TASK OBJECTIVE – Scan the entries for lines with "vocabulaire" and say how many there are, with nothing more.

Stored data entries:
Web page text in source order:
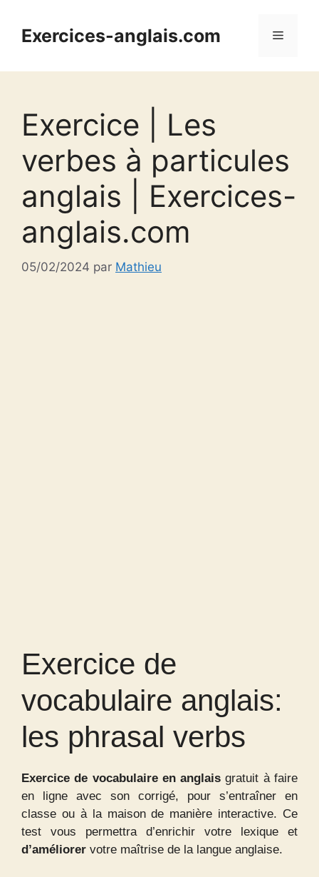
contenuExercices-anglais.com Menu
Exercice | Les
verbes à particules
anglais | Exercices-
anglais.com
05/02/2024 par Mathieu
Exercice de
vocabulaire anglais:
les phrasal verbs
Exercice de vocabulaire en anglais gratuit à faire
en ligne avec son corrigé, pour s’entraîner en
classe ou à la maison de manière interactive. Ce
test vous permettra d’enrichir votre lexique et
d’améliorer votre maîtrise de la langue anglaise.

ANSWER SECTION – 2